[Stored entries]
[Start of Attachment]

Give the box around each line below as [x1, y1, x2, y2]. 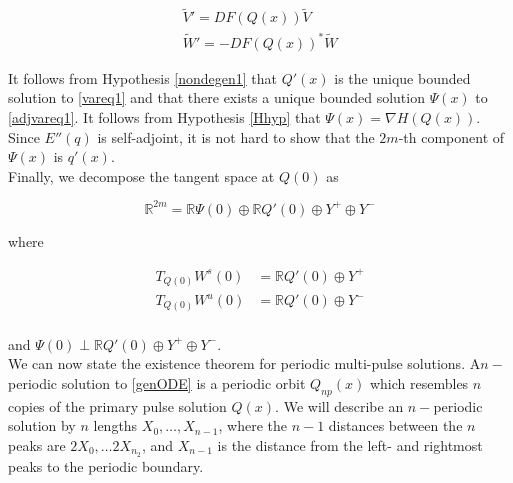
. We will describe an [275, 395, 404, 416]
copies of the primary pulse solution [8, 395, 227, 416]
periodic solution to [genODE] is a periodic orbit [8, 372, 306, 393]
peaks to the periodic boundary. [8, 455, 204, 476]
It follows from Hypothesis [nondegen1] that [8, 67, 278, 88]
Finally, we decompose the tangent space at [8, 165, 275, 186]
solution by [8, 415, 76, 436]
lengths [93, 415, 138, 436]
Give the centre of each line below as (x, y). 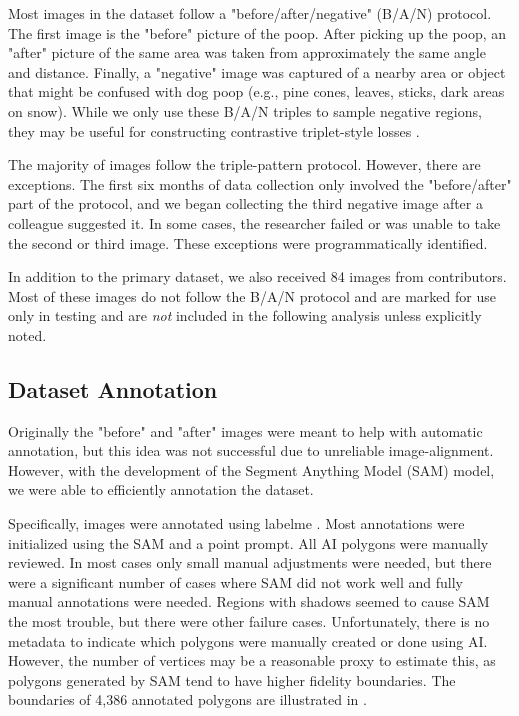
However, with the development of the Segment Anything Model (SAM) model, (251, 469)
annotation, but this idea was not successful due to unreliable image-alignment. (251, 450)
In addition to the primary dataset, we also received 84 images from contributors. (257, 276)
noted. (27, 334)
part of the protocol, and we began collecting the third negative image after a (245, 203)
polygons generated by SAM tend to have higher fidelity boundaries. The (232, 679)
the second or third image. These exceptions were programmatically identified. (248, 242)
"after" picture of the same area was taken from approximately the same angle (247, 52)
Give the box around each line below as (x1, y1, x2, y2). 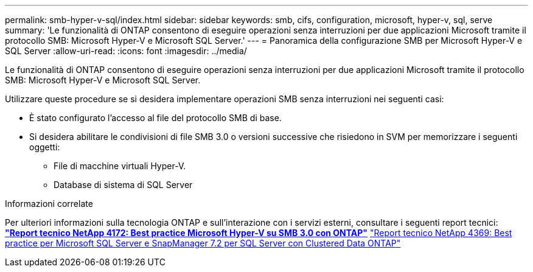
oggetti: (29, 142, 60, 152)
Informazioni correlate (5, 198, 93, 209)
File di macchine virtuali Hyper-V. (54, 161, 186, 171)
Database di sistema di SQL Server (54, 180, 193, 190)
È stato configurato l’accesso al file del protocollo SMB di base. (29, 113, 282, 123)
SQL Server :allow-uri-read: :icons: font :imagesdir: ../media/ (5, 46, 247, 56)
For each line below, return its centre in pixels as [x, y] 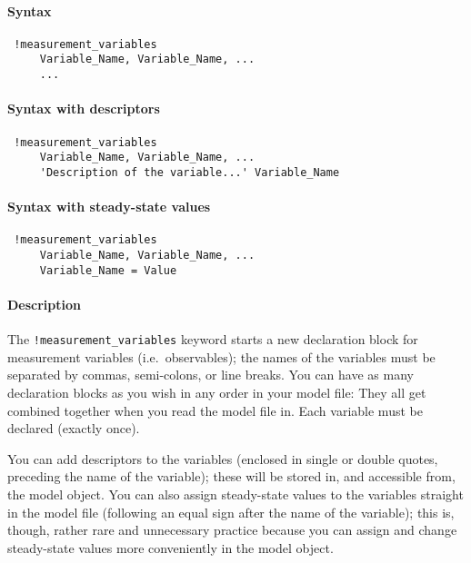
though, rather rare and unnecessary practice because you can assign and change [232, 530]
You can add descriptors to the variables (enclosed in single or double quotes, [223, 458]
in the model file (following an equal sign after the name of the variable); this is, [231, 512]
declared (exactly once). [74, 428]
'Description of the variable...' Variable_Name [190, 172]
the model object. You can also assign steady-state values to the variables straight [235, 494]
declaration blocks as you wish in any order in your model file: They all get [217, 392]
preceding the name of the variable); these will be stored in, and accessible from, [231, 476]
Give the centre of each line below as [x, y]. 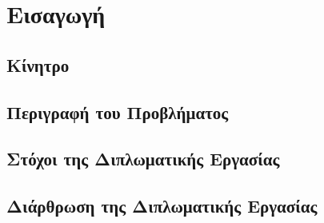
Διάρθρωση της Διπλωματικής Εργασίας [162, 206]
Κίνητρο [38, 64]
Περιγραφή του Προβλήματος [118, 111]
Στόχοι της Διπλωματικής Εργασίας [143, 159]
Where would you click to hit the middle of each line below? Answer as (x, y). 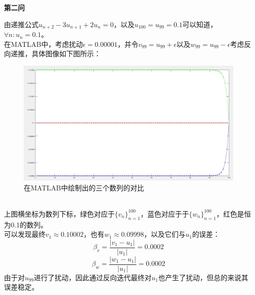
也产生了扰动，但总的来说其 (203, 277)
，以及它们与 (165, 234)
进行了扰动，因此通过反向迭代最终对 (93, 277)
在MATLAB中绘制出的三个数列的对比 (84, 187)
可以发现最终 (25, 234)
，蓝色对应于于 (165, 213)
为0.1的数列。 (26, 224)
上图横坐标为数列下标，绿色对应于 (59, 213)
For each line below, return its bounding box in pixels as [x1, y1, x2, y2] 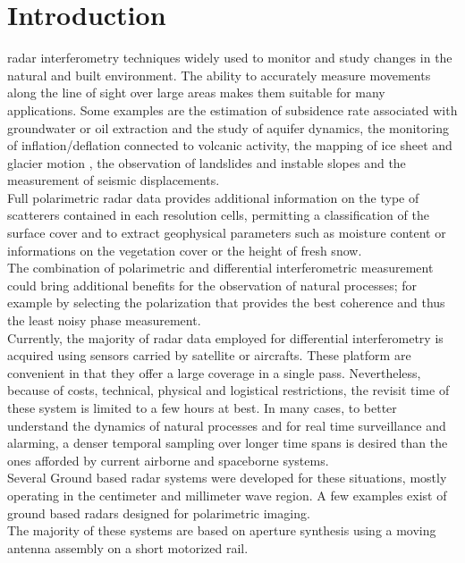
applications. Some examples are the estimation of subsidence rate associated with [7, 100, 458, 119]
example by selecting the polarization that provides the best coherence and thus [7, 293, 445, 312]
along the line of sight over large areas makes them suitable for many [7, 83, 385, 102]
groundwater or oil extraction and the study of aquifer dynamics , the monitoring [7, 118, 449, 137]
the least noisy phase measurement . [7, 311, 201, 330]
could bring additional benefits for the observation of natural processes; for [7, 275, 418, 294]
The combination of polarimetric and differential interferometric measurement [7, 258, 434, 277]
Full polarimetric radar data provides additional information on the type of [7, 188, 419, 206]
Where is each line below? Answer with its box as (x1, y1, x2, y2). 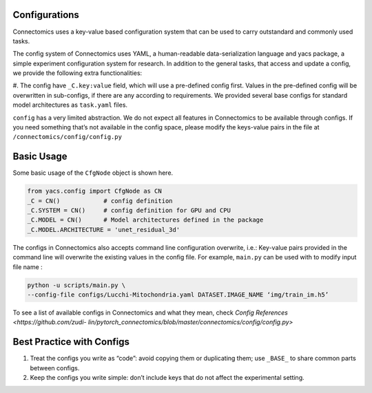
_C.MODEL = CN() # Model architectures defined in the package (27, 216, 264, 224)
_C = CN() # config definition (27, 197, 173, 204)
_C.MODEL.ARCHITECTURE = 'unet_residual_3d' (27, 226, 180, 233)
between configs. (30, 363, 80, 372)
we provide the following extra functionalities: (12, 69, 143, 77)
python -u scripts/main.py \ (27, 281, 126, 289)
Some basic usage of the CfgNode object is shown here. (12, 169, 174, 177)
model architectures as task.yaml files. (12, 100, 127, 109)
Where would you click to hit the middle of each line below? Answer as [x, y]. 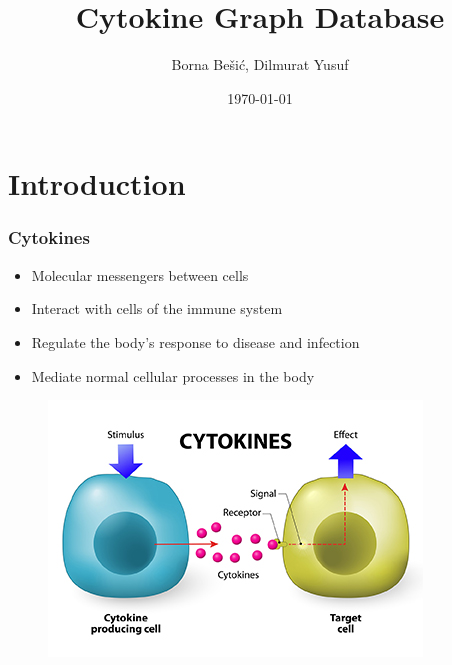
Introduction [97, 183]
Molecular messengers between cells [140, 274]
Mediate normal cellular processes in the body [173, 375]
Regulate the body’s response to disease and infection [195, 341]
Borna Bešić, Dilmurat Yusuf [260, 64]
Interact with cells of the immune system [157, 308]
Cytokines [49, 237]
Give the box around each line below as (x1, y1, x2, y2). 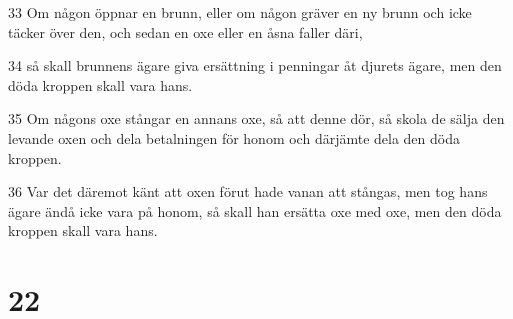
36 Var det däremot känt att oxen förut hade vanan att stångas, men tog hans (8, 181, 488, 202)
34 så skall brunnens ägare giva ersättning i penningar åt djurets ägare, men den (8, 55, 502, 76)
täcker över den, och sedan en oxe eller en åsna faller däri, (8, 21, 363, 42)
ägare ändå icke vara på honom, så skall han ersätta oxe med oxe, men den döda (8, 200, 502, 221)
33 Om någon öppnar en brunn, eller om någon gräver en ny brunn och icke (8, 2, 472, 22)
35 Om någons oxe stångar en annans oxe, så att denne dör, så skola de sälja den (8, 108, 505, 129)
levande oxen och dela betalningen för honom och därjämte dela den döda (8, 127, 460, 148)
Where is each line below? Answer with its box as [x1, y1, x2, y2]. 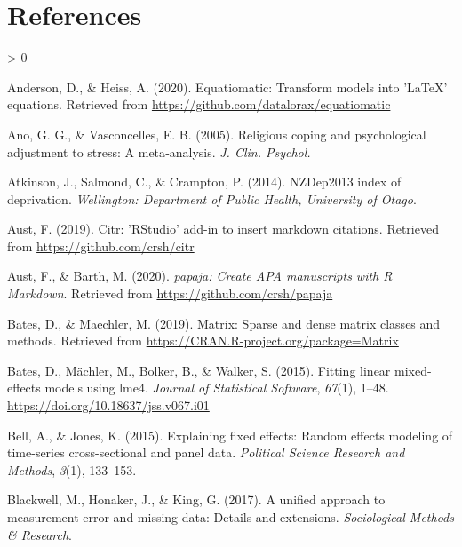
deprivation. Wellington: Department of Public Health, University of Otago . [7, 189, 417, 208]
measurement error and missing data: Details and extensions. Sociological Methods [7, 508, 454, 526]
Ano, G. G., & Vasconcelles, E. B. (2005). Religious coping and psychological [7, 124, 426, 143]
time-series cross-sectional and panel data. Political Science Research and [7, 443, 405, 462]
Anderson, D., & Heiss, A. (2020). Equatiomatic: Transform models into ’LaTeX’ [7, 77, 448, 96]
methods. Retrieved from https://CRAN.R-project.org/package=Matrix [7, 331, 399, 350]
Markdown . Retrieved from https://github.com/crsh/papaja [7, 284, 333, 303]
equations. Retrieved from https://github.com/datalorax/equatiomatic [7, 95, 391, 114]
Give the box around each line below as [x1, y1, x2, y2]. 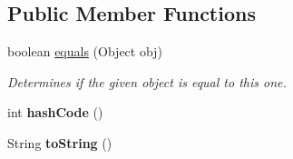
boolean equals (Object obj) [7, 42, 162, 61]
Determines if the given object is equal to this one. [7, 72, 287, 91]
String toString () [7, 133, 112, 152]
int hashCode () [7, 103, 103, 122]
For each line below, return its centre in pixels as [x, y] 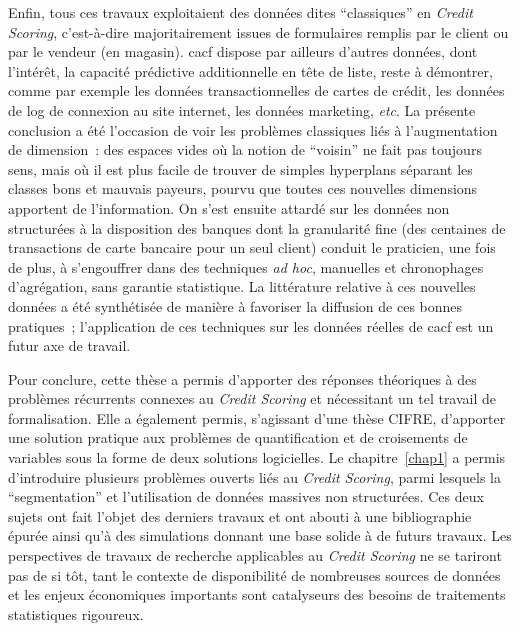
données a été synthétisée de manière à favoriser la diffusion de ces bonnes [235, 305]
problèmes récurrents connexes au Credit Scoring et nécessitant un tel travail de [252, 398]
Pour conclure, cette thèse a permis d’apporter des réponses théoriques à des [242, 378]
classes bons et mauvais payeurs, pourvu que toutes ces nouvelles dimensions [243, 188]
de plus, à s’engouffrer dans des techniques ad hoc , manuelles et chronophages [246, 266]
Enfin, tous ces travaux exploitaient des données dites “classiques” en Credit [240, 12]
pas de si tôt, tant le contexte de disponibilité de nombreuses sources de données [254, 574]
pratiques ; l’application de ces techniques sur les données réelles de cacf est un [251, 325]
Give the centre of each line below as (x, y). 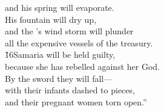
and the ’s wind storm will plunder (69, 31)
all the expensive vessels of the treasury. (79, 42)
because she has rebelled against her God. (82, 66)
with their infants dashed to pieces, (70, 90)
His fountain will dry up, (51, 19)
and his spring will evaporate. (60, 7)
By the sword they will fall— (59, 78)
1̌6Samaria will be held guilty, (60, 54)
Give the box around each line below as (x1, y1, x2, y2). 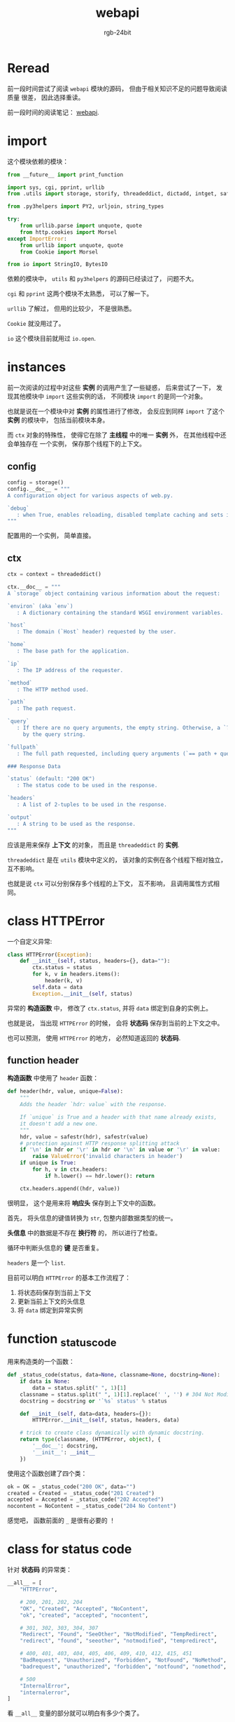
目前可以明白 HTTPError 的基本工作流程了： (7, 1273, 131, 1282)
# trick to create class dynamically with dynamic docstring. (20, 1429, 205, 1437)
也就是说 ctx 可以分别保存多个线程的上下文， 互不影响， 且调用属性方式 (7, 879, 214, 888)
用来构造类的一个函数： (7, 1358, 75, 1366)
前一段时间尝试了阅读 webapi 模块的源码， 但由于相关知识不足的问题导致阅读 (7, 84, 227, 93)
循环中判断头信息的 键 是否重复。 (7, 1243, 103, 1251)
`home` (7, 641, 27, 648)
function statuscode (7, 1331, 117, 1349)
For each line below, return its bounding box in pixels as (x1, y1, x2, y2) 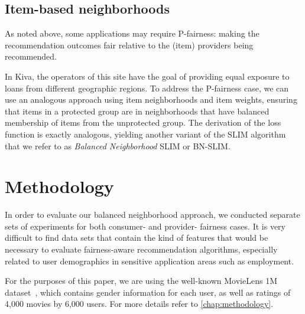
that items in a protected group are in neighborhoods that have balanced (5, 104, 270, 117)
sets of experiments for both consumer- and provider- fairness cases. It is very (5, 220, 285, 232)
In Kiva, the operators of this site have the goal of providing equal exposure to (5, 70, 290, 82)
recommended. (5, 50, 57, 63)
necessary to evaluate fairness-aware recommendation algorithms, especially (5, 243, 278, 256)
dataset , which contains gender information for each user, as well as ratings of (5, 286, 291, 298)
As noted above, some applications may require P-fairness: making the (5, 27, 259, 40)
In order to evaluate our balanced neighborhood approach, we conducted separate (5, 208, 300, 221)
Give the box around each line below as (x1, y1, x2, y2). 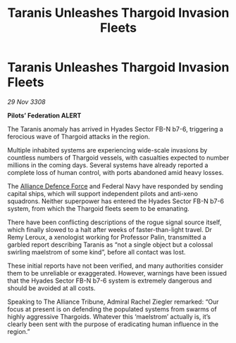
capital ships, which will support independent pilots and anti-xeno (7, 189, 199, 198)
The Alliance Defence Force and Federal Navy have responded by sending (7, 181, 223, 190)
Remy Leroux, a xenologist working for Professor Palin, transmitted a (7, 233, 206, 241)
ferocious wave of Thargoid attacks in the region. (7, 132, 150, 141)
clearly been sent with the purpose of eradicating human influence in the (7, 320, 219, 328)
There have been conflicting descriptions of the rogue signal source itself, (7, 218, 222, 226)
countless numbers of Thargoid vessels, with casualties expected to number (7, 153, 230, 162)
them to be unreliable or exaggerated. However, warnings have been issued (7, 268, 228, 277)
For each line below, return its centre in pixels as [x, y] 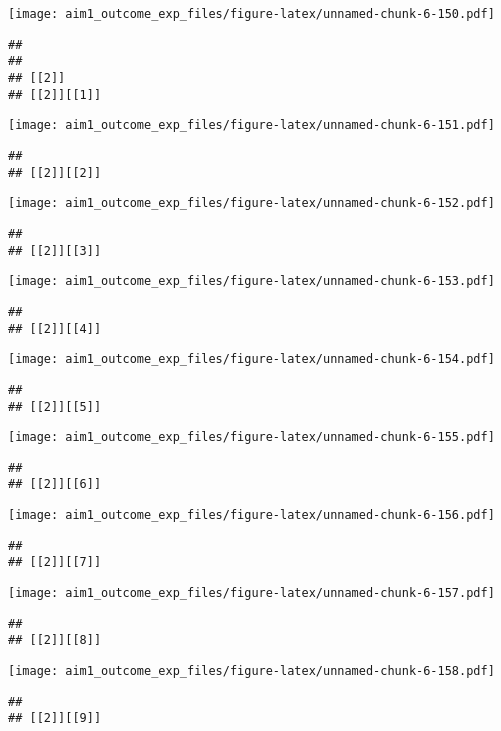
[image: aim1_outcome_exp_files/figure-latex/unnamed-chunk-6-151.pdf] [251, 125]
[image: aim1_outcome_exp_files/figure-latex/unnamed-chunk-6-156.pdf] [251, 515]
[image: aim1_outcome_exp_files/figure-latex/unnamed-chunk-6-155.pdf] [251, 437]
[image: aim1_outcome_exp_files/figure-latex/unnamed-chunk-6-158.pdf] [251, 671]
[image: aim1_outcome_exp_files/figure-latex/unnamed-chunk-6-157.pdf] [251, 593]
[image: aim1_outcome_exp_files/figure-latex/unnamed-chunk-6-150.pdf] [251, 14]
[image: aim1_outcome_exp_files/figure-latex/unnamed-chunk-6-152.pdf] [251, 203]
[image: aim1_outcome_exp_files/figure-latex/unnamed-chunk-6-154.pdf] [251, 359]
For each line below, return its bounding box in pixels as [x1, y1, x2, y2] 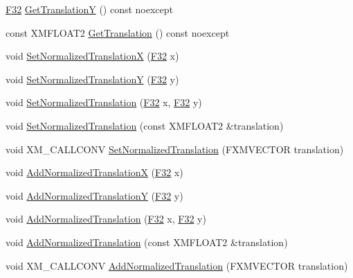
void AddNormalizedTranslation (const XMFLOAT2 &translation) [6, 234, 288, 249]
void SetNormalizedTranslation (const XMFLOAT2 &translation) [6, 118, 284, 132]
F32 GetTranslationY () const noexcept [6, 2, 174, 16]
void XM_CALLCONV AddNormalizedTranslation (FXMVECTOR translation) [6, 258, 348, 272]
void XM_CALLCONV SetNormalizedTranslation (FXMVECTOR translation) [6, 141, 344, 156]
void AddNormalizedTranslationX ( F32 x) [6, 165, 183, 180]
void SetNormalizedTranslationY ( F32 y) [6, 71, 179, 86]
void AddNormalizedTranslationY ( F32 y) [6, 188, 183, 202]
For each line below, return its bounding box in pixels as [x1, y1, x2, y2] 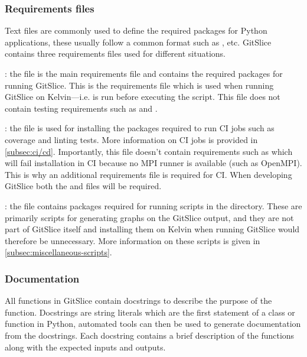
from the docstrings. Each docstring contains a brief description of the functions [5, 329, 295, 341]
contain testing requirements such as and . [5, 102, 158, 114]
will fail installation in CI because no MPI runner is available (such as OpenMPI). [5, 157, 302, 169]
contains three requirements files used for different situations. [5, 47, 226, 60]
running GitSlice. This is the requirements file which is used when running [5, 79, 274, 91]
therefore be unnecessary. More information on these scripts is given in [5, 234, 260, 246]
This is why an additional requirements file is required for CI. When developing [5, 168, 292, 180]
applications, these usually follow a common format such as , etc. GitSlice [5, 35, 272, 48]
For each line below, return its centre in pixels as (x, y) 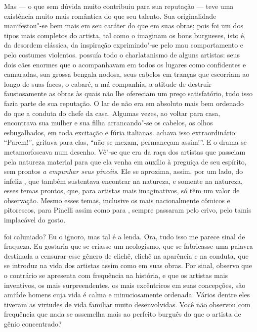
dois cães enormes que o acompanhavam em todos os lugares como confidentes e (125, 64)
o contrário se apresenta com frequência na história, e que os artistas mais (116, 275)
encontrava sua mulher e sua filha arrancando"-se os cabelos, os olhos (108, 123)
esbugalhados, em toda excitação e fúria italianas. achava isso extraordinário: (121, 132)
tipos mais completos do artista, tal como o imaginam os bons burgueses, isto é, (125, 35)
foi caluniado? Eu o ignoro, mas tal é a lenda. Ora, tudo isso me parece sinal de (125, 236)
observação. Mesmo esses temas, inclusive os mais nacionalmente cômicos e (117, 200)
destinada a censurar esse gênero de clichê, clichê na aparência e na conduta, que (126, 255)
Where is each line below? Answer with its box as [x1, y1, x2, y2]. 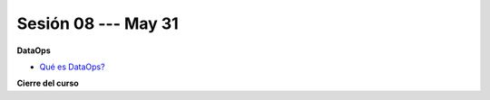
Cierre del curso [16, 77, 79, 89]
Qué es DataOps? [39, 61, 105, 72]
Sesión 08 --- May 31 [16, 14, 179, 33]
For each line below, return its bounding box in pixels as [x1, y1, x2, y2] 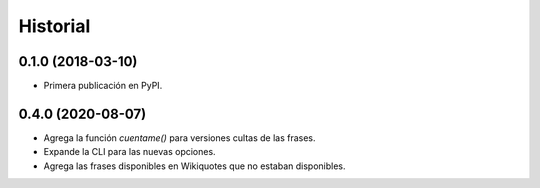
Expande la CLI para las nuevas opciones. [43, 146, 216, 158]
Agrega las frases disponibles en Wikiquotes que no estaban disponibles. [43, 160, 346, 172]
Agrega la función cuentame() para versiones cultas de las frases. [43, 131, 316, 144]
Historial [18, 15, 91, 37]
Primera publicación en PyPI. [43, 80, 163, 92]
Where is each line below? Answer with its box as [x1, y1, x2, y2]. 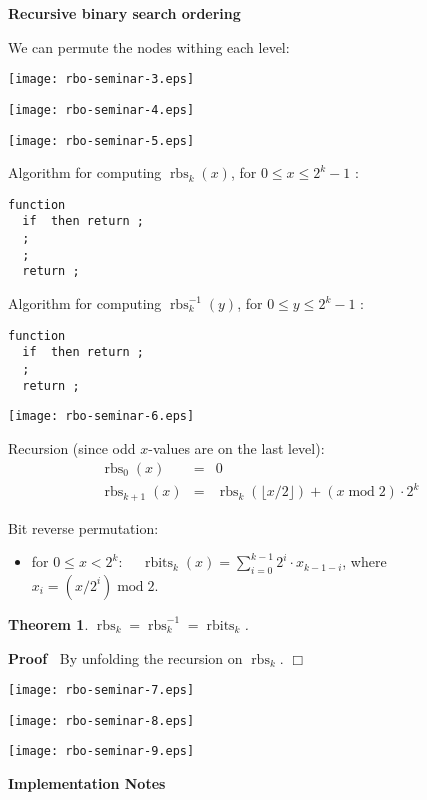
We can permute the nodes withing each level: [8, 36, 290, 57]
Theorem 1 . [8, 613, 89, 634]
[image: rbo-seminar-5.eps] [8, 133, 195, 148]
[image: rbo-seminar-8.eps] [8, 713, 195, 728]
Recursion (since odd [8, 437, 136, 458]
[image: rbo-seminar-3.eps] [8, 72, 195, 87]
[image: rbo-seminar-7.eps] [8, 683, 195, 698]
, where [342, 551, 387, 572]
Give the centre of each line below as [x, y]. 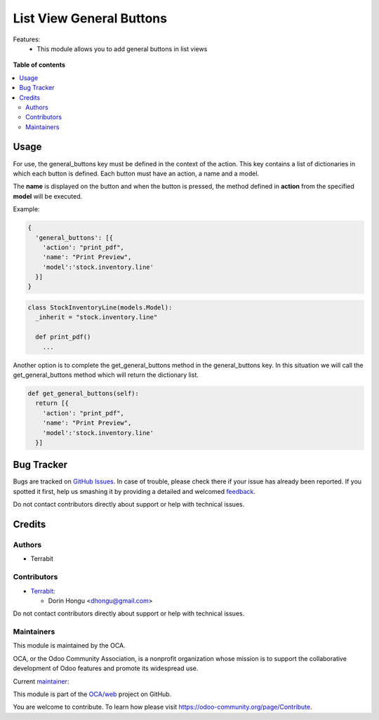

[End of Attachment]

• REQUIRED ACTION: Copy nothing but the lines above from the one with "could bring additional" to the one with "python -u scripts/main.py", inclusive, word for word. Leave every picture out.

• ANSWER TO THIS TASK:
could bring additional benefits for the observation of natural processes; for [7, 275, 418, 294]
The combination of polarimetric and differential interferometric measurement [7, 258, 434, 277]
Full polarimetric radar data provides additional information on the type of [7, 188, 419, 206]
Where is each line below? Answer with its box as (x1, y1, x2, y2). 
_C.MODEL = CN() # Model architectures defined in the package (27, 216, 264, 224)
_C = CN() # config definition (27, 197, 173, 204)
_C.MODEL.ARCHITECTURE = 'unet_residual_3d' (27, 226, 180, 233)
between configs. (30, 363, 80, 372)
we provide the following extra functionalities: (12, 69, 143, 77)
python -u scripts/main.py \ (27, 281, 126, 289)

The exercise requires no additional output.